=== Section Start ===

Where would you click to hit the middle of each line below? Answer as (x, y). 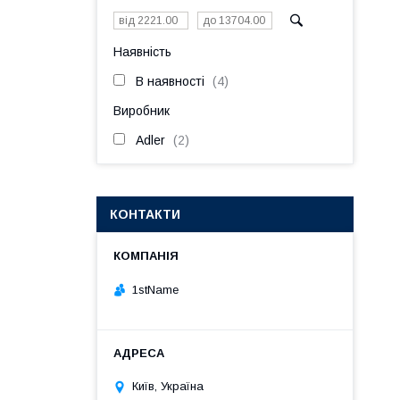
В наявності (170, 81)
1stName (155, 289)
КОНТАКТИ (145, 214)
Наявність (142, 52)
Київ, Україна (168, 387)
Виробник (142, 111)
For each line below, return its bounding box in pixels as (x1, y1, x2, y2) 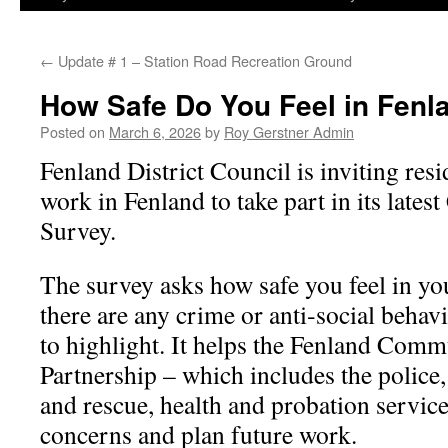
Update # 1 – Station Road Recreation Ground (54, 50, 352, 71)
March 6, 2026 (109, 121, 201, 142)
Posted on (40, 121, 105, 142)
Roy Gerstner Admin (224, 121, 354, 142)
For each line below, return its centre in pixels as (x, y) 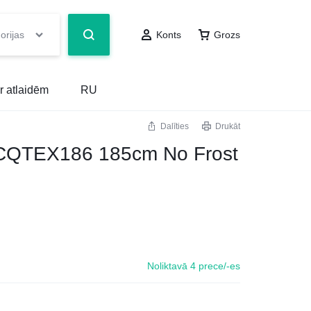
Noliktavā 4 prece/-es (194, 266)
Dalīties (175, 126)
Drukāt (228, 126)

=== Section End ===
=== Section Start ===

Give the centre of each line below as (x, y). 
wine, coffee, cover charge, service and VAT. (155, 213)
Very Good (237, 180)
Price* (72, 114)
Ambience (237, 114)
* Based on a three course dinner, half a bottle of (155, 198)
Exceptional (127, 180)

=== Section End ===

▶ [What you are asked to do]
In the listing above, find the line containing "Very Good (237, 180)" and the line containing "Exceptional (127, 180)", then repeat those two lines and everything between them exactly.

▶ [Problem solution]
Very Good (237, 180)
Price* (72, 114)
Ambience (237, 114)
* Based on a three course dinner, half a bottle of (155, 198)
Exceptional (127, 180)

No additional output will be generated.